# Samsonite Gorilla? No - UPS Mangler! Yes



## Didereaux (Jan 8, 2016)

Below are some pics of the shipping box UPS just handed me a half hour ago.  A day longer than the stated 3 Day expedited.   The driver just handed it quickly to me and tried to 'run' away.  I stopped him.  Made him take pictures of the box.  I was full prepared to open it and find a jumble of lens pieces.   

Half the pillow packing was deflated, but when I got down to the lens box itself it looked okay.  So I took it out, inspected it carefully.  Then I put it on a camera and checked the operation etc.  All worked.   So despite their best efforts (again, this isn't my first shipment to receive this special handling) the packing from Adorama held up....just barely.  *NOTE - the 'superb' and conscientious job of re-taping that UPS did.

I am going to send the pics to Adorama and make the suggestion that they give customers the option of shipping carriers.  Even if it costs a bit more I would gladly pay it to avoid the UPS manglers.


----------



## tirediron (Jan 8, 2016)

Wow...  I would be down at the local office "discussing" this with a manager.


----------



## BillM (Jan 8, 2016)

I love Adorama, everything comes packed like they are expecting a zombie apocalypse, or worse UPS workers


----------



## Woodsman (Jan 9, 2016)

I would be freaking.  I can only imagine the impact and jarring that must have taken


----------



## Mr. Innuendo (Jan 9, 2016)

The sad reality is that there are identical horror stories for every major carrier out there.

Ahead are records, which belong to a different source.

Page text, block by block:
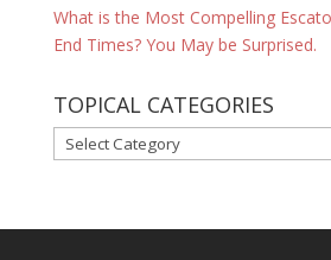
What is the Most Compelling
End Times? You May be Surprised.
TOPICAL CATEGORIES
TOPICAL
CATEGORIES
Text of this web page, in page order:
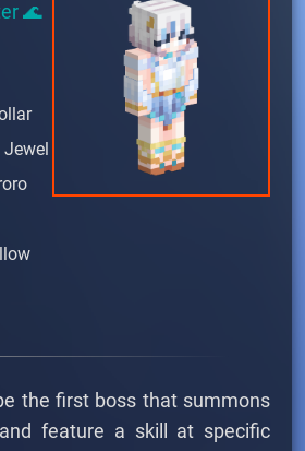
🌊
the first boss that summons
feature a skill at specific
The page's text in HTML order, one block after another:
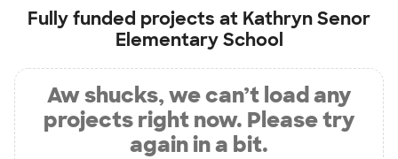
Fully funded projects at Kathryn Senor
Elementary School
Aw shucks, we can’t load any
projects right now. Please try
again in a bit.
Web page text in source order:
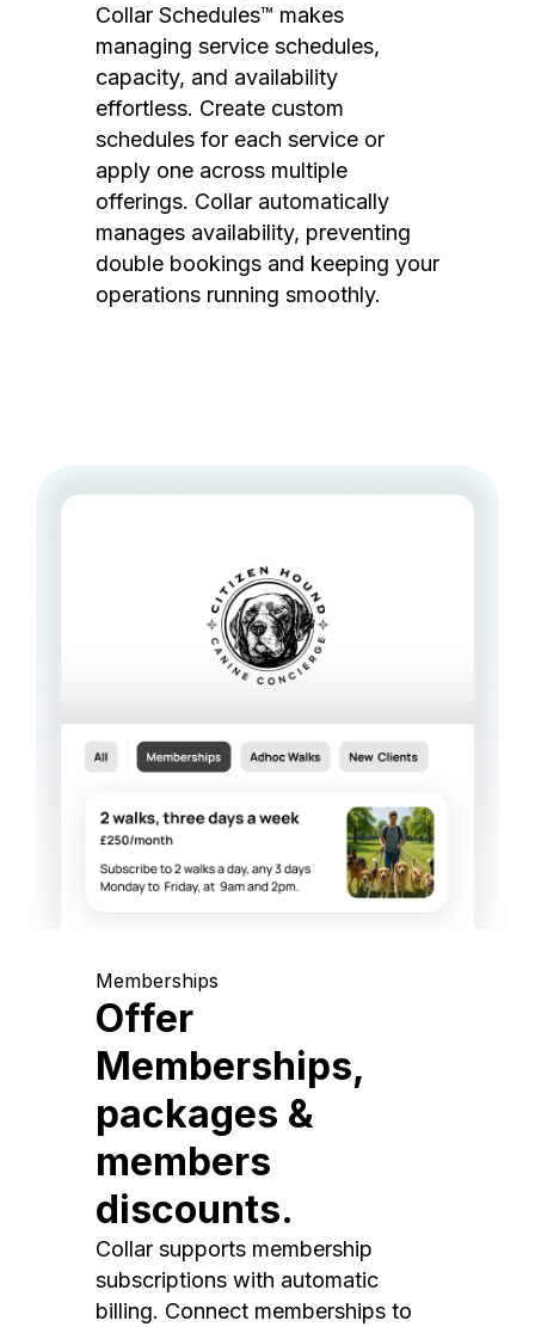
Collar Schedules™ makes
managing service schedules,
capacity, and availability
effortless. Create custom
schedules for each service or
apply one across multiple
offerings. Collar automatically
manages availability, preventing
double bookings and keeping your
operations running smoothly.
Memberships
Offer
Memberships,
packages &
members
discounts.
Collar supports membership
subscriptions with automatic
billing. Connect memberships to
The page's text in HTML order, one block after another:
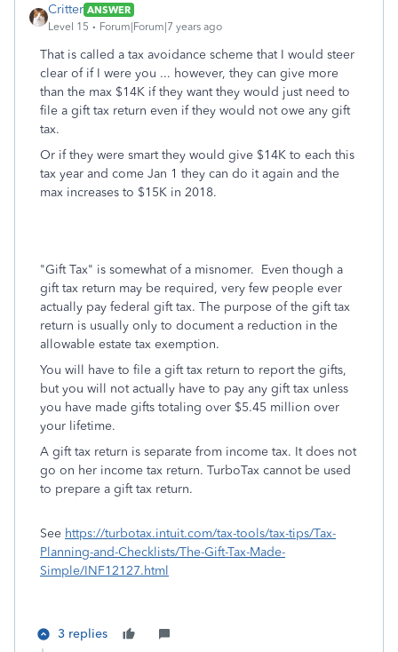
Critter ANSWER
Level 15
Forum|Forum|7 years ago
That is called a tax avoidance scheme that I would steer
clear of if I were you ... however, they can give more
than the max $14K if they want they would just need to
file a gift tax return even if they would not owe any gift
tax.
Or if they were smart they would give $14K to each this
tax year and come Jan 1 they can do it again and the
max increases to $15K in 2018.
"Gift Tax" is somewhat of a misnomer. Even though a
gift tax return may be required, very few people ever
actually pay federal gift tax. The purpose of the gift tax
return is usually only to document a reduction in the
allowable estate tax exemption.
You will have to file a gift tax return to report the gifts,
but you will not actually have to pay any gift tax unless
you have made gifts totaling over $5.45 million over
your lifetime.
A gift tax return is separate from income tax. It does not
go on her income tax return. TurboTax cannot be used
to prepare a gift tax return.
See https://turbotax.intuit.com/tax-tools/tax-tips/Tax-
Planning-and-Checklists/The-Gift-Tax-Made-
Simple/INF12127.html
3 replies
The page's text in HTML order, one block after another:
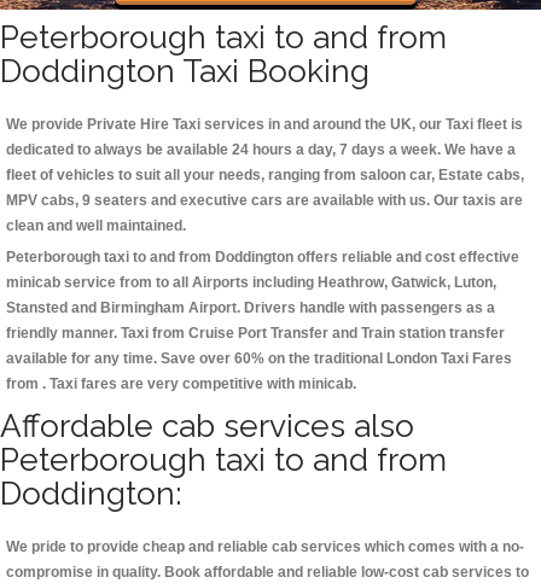
Peterborough taxi to and from
Doddington Taxi Booking
We provide Private Hire Taxi services in and around the UK, our Taxi fleet is
dedicated to always be available 24 hours a day, 7 days a week. We have a
fleet of vehicles to suit all your needs, ranging from saloon car, Estate cabs,
MPV cabs, 9 seaters and executive cars are available with us. Our taxis are
clean and well maintained.
Peterborough taxi to and from Doddington offers reliable and cost effective
minicab service from to all Airports including Heathrow, Gatwick, Luton,
Stansted and Birmingham Airport. Drivers handle with passengers as a
friendly manner. Taxi from Cruise Port Transfer and Train station transfer
available for any time. Save over 60% on the traditional London Taxi Fares
from . Taxi fares are very competitive with minicab.
Affordable cab services also
Peterborough taxi to and from
Doddington:
We pride to provide cheap and reliable cab services which comes with a no-
compromise in quality. Book affordable and reliable low-cost cab services to
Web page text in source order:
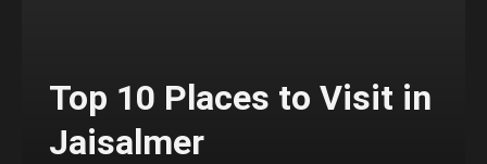
Top 10 Places to Visit in
Jaisalmer
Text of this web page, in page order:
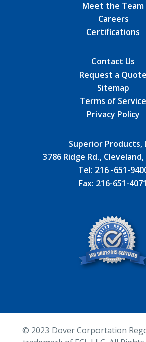
Meet the Team
Careers
Certifications
Contact Us
Request a Quote
Sitemap
Terms of Service
Privacy Policy
Superior Products,
3786 Ridge Rd.,
Tel: 216 -651-
Fax: 216-651-4071
© 2023 Dover Corportation
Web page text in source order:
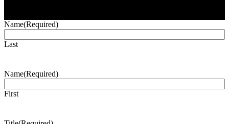
Name(Required)
Last
Name(Required)
First
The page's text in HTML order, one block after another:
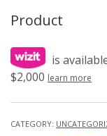
Product
is
$2,000 learn more
CATEGORY:

All of them have bad days and, if the people who had no issue whatsoever would post about their satisfaction with shipments, the scale would be lopsided in favor of shipments with no issues.

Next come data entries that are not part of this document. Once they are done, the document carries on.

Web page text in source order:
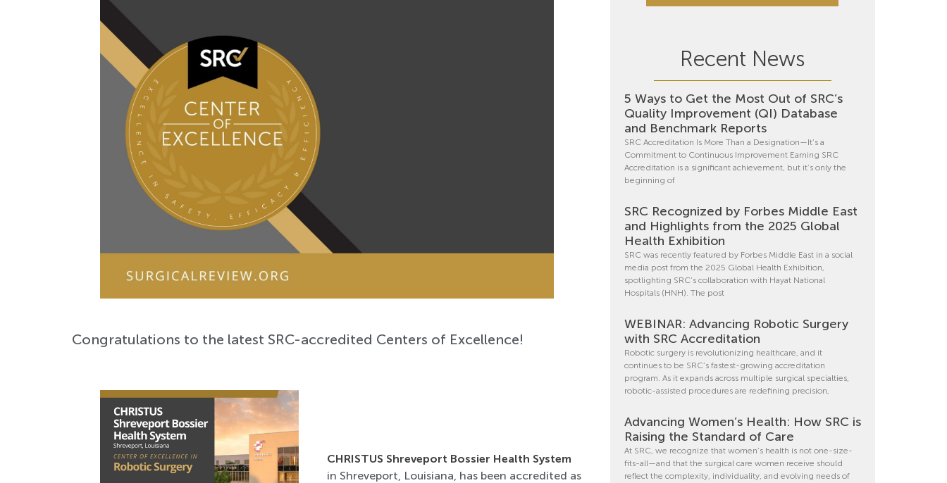
Congratulations to the latest SRC-accredited Centers of Excellence!
CHRISTUS Shreveport Bossier Health System
in Shreveport, Louisiana, has been accredited as
Recent News
5 Ways to Get the Most Out of SRC’s
Quality Improvement (QI) Database
and Benchmark Reports
SRC Accreditation Is More Than a Designation—It’s a
Commitment to Continuous Improvement Earning SRC
Accreditation is a significant achievement, but it’s only the
beginning of
SRC Recognized by Forbes Middle East
and Highlights from the 2025 Global
Health Exhibition
SRC was recently featured by Forbes Middle East in a social
media post from the 2025 Global Health Exhibition,
spotlighting SRC’s collaboration with Hayat National
Hospitals (HNH). The post
WEBINAR: Advancing Robotic Surgery
with SRC Accreditation
Robotic surgery is revolutionizing healthcare, and it
continues to be SRC’s fastest-growing accreditation
program. As it expands across multiple surgical specialties,
robotic-assisted procedures are redefining precision,
Advancing Women’s Health: How SRC is
Raising the Standard of Care
At SRC, we recognize that women’s health is not one-size-
fits-all—and that the surgical care women receive should
reflect the complexity, individuality, and evolving needs of
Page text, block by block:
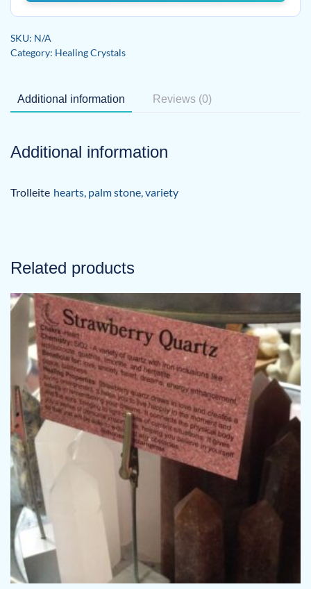
SKU: N/A
Category: Healing Crystals
Additional information Reviews (0)
Additional information
Trolleite hearts, palm stone,variety
Related products
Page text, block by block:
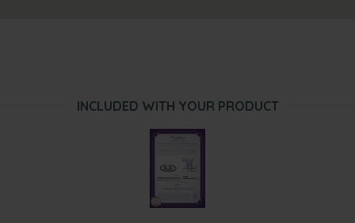
INCLUDED WITH YOUR PRODUCT
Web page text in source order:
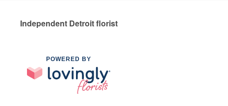
Independent Detroit florist
POWERED BY
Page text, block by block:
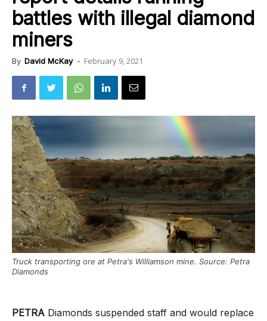
battles with illegal diamond
miners
By David McKay - February 9, 2021
Truck transporting ore at Petra's Williamson mine. Source: Petra
Diamonds
PETRA Diamonds suspended staff and would replace
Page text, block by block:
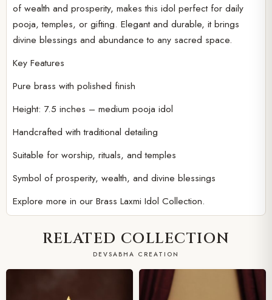
of wealth and prosperity, makes this idol perfect for daily
pooja, temples, or gifting. Elegant and durable, it brings
divine blessings and abundance to any sacred space.
Key Features
Pure brass with polished finish
Height: 7.5 inches – medium pooja idol
Handcrafted with traditional detailing
Suitable for worship, rituals, and temples
Symbol of prosperity, wealth, and divine blessings
Explore more in our Brass Laxmi Idol Collection.
RELATED COLLECTION
DEVSABHA CREATION
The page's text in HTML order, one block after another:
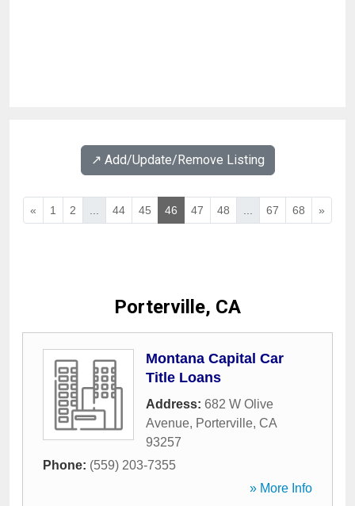
↗️ Add/Update/Remove Listing
« 1 2 44 45 46 47 48 67 68 »
Porterville, CA
Montana Capital Car
Title Loans
Address: 682 W Olive
Avenue, Porterville, CA
93257
Phone: (559) 203-7355
» More Info
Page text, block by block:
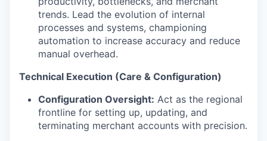
trends. Lead the evolution of internal
processes and systems, championing
automation to increase accuracy and reduce
manual overhead.
Technical Execution (Care & Configuration)
Configuration Oversight: Act as the regional
frontline for setting up, updating, and
terminating merchant accounts with precision.
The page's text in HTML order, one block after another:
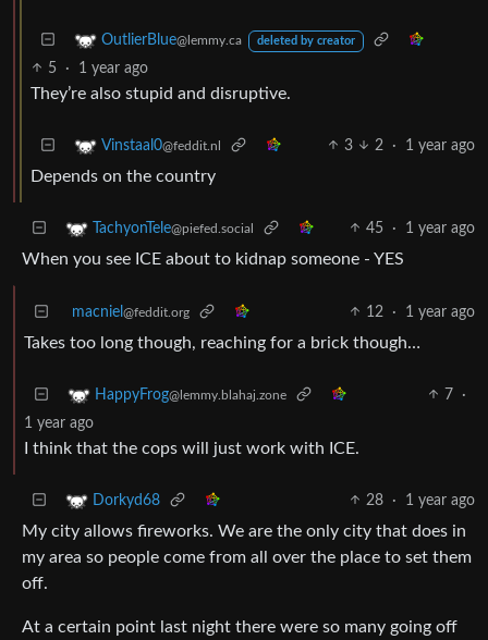
OutlierBlue@lemmy.ca deleted by creator
5 · 1 year ago
They’re also stupid and disruptive.
Vinstaal0@feddit.nl 3 2 · 1 year ago
Depends on the country
TachyonTele@piefed.social 45 · 1 year ago
When you see ICE about to kidnap someone - YES
macniel @feddit.org 12 · 1 year ago
Takes too long though, reaching for a brick though…
HappyFrog@lemmy.blahaj.zone 7
·
1 year ago
I think that the cops will just work with ICE.
Dorkyd68 28 · 1 year ago
My city allows fireworks. We are the only city that does in
my area so people come from all over the place to set them
off.
At a certain point last night there were so many going off

It happens. It sucks that it does, but the only guarantee that something won't be destroyed is to go pick it up...


----------



## KmH (Jan 9, 2016)

Mr. Innuendo said:


> The sad reality is that there are identical horror stories for every major carrier out there.
> 
> All of them have bad days and, if the people who had no issue whatsoever would post about their satisfaction with shipments, the scale would be lopsided in favor of shipments with no issues.
> 
> It happens. It sucks that it does, but the only guarantee that something won't be destroyed is to go pick it up...


QFT.


----------



## 480sparky (Jan 9, 2016)

Mr. Innuendo said:


> The sad reality is that there are identical horror stories for every major carrier out there..........



Yep.  One can find the exact same post about DHL, USPS, FedEx et al on the innernets.


----------



## Didereaux (Jan 9, 2016)

Mr. Innuendo said:


> The sad reality is that there are identical horror stories for every major carrier out there.
> 
> All of them have bad days and, if the people who had no issue whatsoever would post about their satisfaction with shipments, the scale would be lopsided in favor of shipments with no issues.
> 
> It happens. It sucks that it does, but the only guarantee that something won't be destroyed is to go pick it up...

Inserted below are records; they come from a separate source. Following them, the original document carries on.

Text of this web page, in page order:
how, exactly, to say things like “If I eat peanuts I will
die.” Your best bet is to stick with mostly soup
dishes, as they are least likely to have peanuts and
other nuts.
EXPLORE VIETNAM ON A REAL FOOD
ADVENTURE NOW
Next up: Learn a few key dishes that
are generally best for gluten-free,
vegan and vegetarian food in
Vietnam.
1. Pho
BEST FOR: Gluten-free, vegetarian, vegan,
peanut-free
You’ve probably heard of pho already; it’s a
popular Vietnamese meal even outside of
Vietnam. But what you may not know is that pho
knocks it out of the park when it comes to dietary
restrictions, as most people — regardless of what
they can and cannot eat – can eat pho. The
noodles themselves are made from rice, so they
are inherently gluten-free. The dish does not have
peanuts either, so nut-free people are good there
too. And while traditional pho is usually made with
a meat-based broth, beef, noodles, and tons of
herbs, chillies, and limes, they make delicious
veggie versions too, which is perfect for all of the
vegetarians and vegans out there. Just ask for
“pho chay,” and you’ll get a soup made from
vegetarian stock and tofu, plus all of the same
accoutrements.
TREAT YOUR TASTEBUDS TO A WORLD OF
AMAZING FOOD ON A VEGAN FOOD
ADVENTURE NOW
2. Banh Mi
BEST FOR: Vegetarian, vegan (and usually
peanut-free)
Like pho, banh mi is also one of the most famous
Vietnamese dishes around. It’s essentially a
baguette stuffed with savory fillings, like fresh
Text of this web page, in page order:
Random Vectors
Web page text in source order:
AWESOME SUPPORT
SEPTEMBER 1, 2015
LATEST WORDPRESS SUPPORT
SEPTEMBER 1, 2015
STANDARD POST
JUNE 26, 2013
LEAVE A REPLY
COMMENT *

Does the trying to simply pass it off a standard in your world too?  How about the impossibly inane re-taping?  No, accidents do happen, its the response to them that differentiates.  Of course apologists do not look that far into an issue. they simply knee-jerk excuses for the others bad behavior...an odd quirk of human nature I suppose.


----------



## tirediron (Jan 9, 2016)

Didereaux said:


> No, accidents do happen, its the response to them that differentiates...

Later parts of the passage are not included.